(Source records)

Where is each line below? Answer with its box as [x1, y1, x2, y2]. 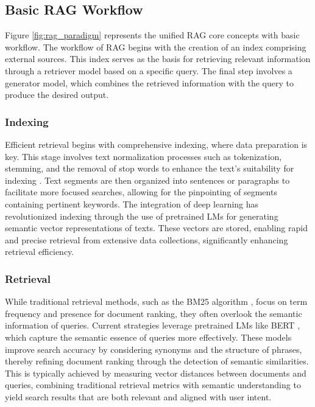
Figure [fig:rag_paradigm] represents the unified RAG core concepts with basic [5, 29, 300, 41]
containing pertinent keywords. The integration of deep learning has [5, 197, 259, 210]
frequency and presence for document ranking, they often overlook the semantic [5, 307, 302, 319]
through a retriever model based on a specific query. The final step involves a [5, 64, 292, 77]
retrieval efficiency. [5, 245, 74, 258]
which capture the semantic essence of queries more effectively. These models [5, 330, 292, 343]
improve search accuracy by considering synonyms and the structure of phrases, [5, 343, 302, 355]
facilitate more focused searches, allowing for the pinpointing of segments [5, 186, 277, 198]
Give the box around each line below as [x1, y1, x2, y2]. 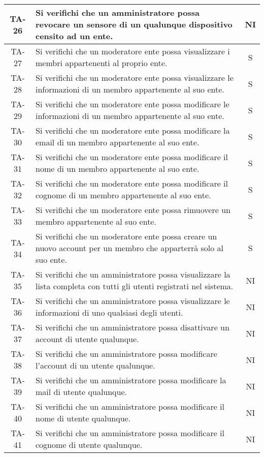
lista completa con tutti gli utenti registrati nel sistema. [35, 280, 234, 292]
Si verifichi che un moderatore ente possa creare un [35, 230, 217, 242]
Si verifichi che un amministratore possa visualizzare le [35, 295, 230, 307]
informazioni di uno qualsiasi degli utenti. [35, 307, 183, 318]
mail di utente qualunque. [35, 386, 127, 398]
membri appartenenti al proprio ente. [35, 57, 168, 69]
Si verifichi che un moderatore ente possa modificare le [35, 98, 229, 110]
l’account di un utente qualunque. [35, 359, 155, 371]
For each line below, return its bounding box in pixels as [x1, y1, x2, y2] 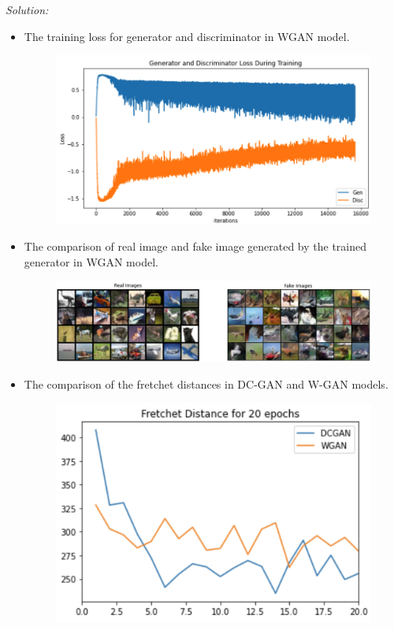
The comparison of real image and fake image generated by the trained [24, 238, 367, 255]
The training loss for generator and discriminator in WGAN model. [24, 28, 350, 44]
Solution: [6, 2, 49, 17]
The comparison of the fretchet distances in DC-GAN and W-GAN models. [24, 375, 388, 392]
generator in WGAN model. [24, 253, 158, 270]
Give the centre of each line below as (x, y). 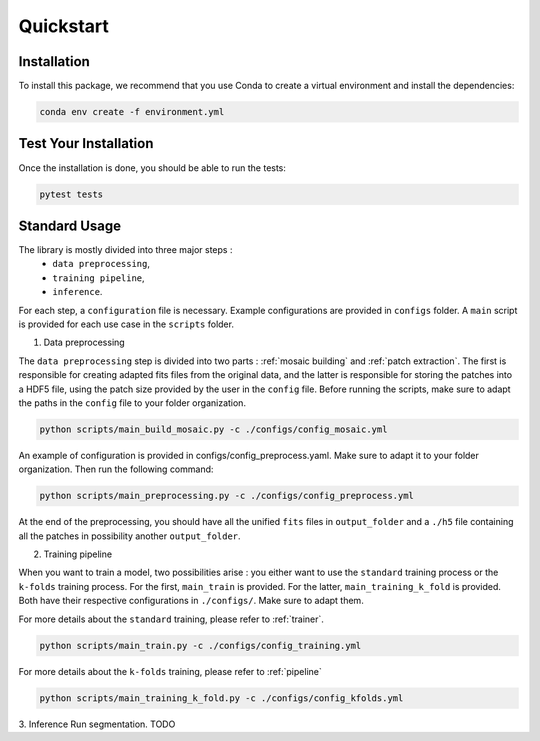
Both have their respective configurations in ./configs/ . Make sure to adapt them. (191, 601)
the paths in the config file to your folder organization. (132, 402)
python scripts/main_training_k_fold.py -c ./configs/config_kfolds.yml (221, 698)
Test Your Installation (86, 143)
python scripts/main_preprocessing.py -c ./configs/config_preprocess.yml (227, 496)
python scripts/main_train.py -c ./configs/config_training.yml (200, 645)
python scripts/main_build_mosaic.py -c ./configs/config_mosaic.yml (213, 429)
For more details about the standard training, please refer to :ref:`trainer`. (171, 619)
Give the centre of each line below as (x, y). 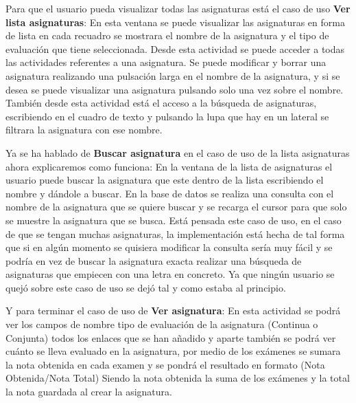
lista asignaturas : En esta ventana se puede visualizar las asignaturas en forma (175, 22)
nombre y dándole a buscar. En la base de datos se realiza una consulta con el (170, 193)
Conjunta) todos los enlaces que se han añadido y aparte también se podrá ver (171, 337)
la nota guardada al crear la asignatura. (89, 392)
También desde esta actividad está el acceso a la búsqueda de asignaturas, (161, 103)
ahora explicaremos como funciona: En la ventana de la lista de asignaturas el (169, 166)
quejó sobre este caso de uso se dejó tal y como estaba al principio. (146, 287)
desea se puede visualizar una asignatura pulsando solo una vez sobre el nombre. (175, 89)
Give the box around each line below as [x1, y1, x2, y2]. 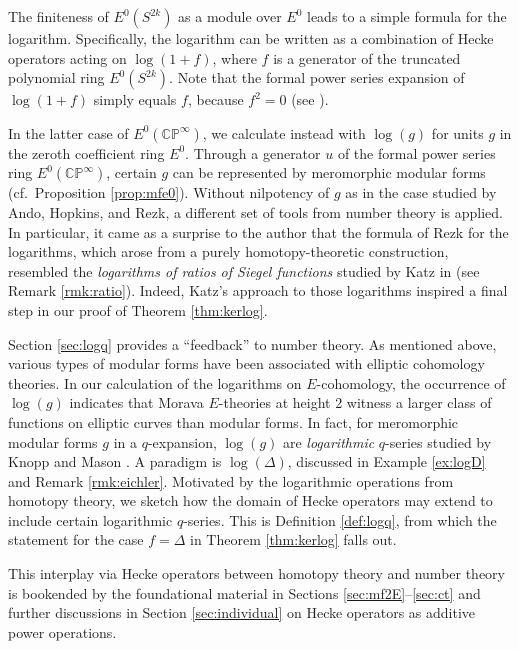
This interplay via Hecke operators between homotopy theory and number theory [8, 563, 505, 584]
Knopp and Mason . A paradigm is [8, 451, 222, 472]
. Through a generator [185, 142, 321, 163]
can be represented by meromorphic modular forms [172, 162, 486, 183]
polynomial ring [8, 67, 105, 88]
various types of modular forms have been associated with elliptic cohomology [8, 353, 485, 374]
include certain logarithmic [8, 509, 173, 530]
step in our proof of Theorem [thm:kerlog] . [8, 299, 268, 320]
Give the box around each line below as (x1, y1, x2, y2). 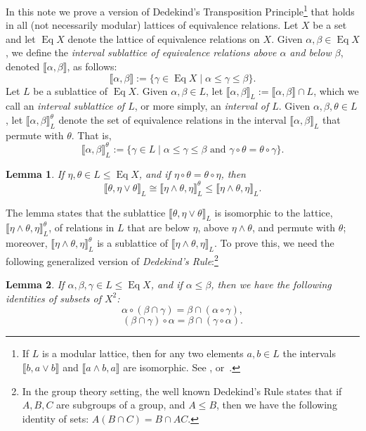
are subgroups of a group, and (56, 397, 185, 412)
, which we (313, 83, 359, 98)
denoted (6, 59, 40, 74)
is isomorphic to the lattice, (214, 205, 333, 219)
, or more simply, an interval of (134, 98, 269, 113)
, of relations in (48, 220, 115, 235)
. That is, (71, 127, 112, 142)
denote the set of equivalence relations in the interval (58, 112, 287, 127)
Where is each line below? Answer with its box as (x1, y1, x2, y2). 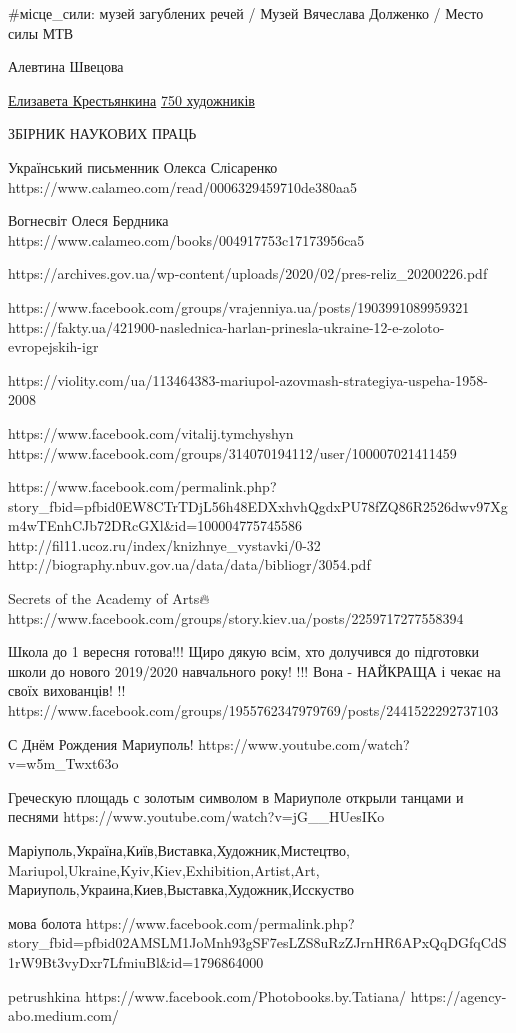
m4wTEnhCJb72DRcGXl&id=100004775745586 (8, 515, 303, 536)
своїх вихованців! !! (8, 680, 126, 701)
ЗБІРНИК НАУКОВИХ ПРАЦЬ (8, 123, 197, 144)
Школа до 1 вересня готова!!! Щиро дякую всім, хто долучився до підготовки (8, 641, 480, 662)
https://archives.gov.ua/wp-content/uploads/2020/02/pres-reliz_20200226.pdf (8, 263, 488, 284)
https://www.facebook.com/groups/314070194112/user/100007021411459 (8, 442, 457, 463)
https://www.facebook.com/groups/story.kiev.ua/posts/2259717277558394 (8, 607, 464, 628)
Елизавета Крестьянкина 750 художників (8, 89, 255, 110)
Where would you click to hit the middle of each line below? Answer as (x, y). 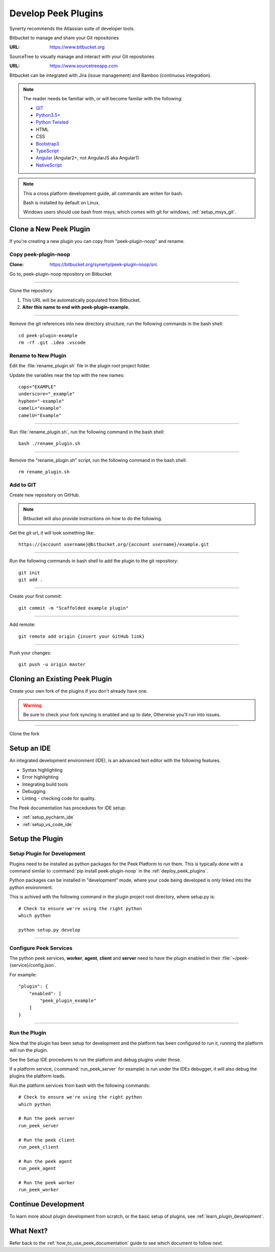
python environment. (31, 887)
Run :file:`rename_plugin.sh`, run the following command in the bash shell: (87, 432)
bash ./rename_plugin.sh (49, 444)
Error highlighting (40, 777)
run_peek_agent (37, 1168)
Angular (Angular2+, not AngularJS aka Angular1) (88, 158)
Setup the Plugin (36, 839)
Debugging (34, 791)
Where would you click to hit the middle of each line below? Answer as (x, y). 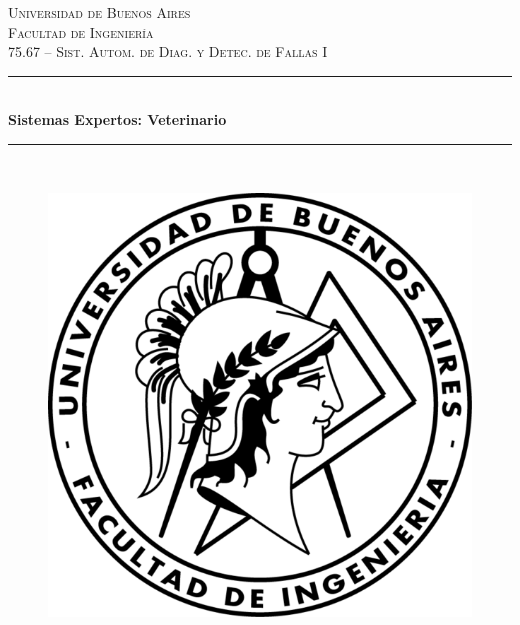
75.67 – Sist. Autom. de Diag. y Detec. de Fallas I (168, 51)
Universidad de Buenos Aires (99, 12)
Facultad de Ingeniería (81, 31)
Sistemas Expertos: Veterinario (117, 119)
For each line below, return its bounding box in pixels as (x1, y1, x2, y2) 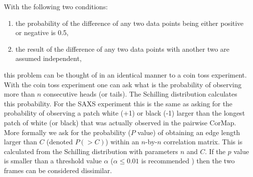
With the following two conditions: (4, 1, 108, 11)
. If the (205, 146, 226, 156)
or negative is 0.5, (15, 27, 69, 38)
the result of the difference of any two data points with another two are (15, 43, 230, 54)
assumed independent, (15, 53, 82, 63)
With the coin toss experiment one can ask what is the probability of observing (4, 79, 242, 89)
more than (4, 89, 35, 99)
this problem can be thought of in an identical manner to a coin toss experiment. (4, 69, 247, 79)

§ Requirement: Copy out, from the records above, every line that holds the string "asignaturas".

§ Task answer:
lista asignaturas : En esta ventana se puede visualizar las asignaturas en forma (175, 22)
También desde esta actividad está el acceso a la búsqueda de asignaturas, (161, 103)
ahora explicaremos como funciona: En la ventana de la lista de asignaturas el (169, 166)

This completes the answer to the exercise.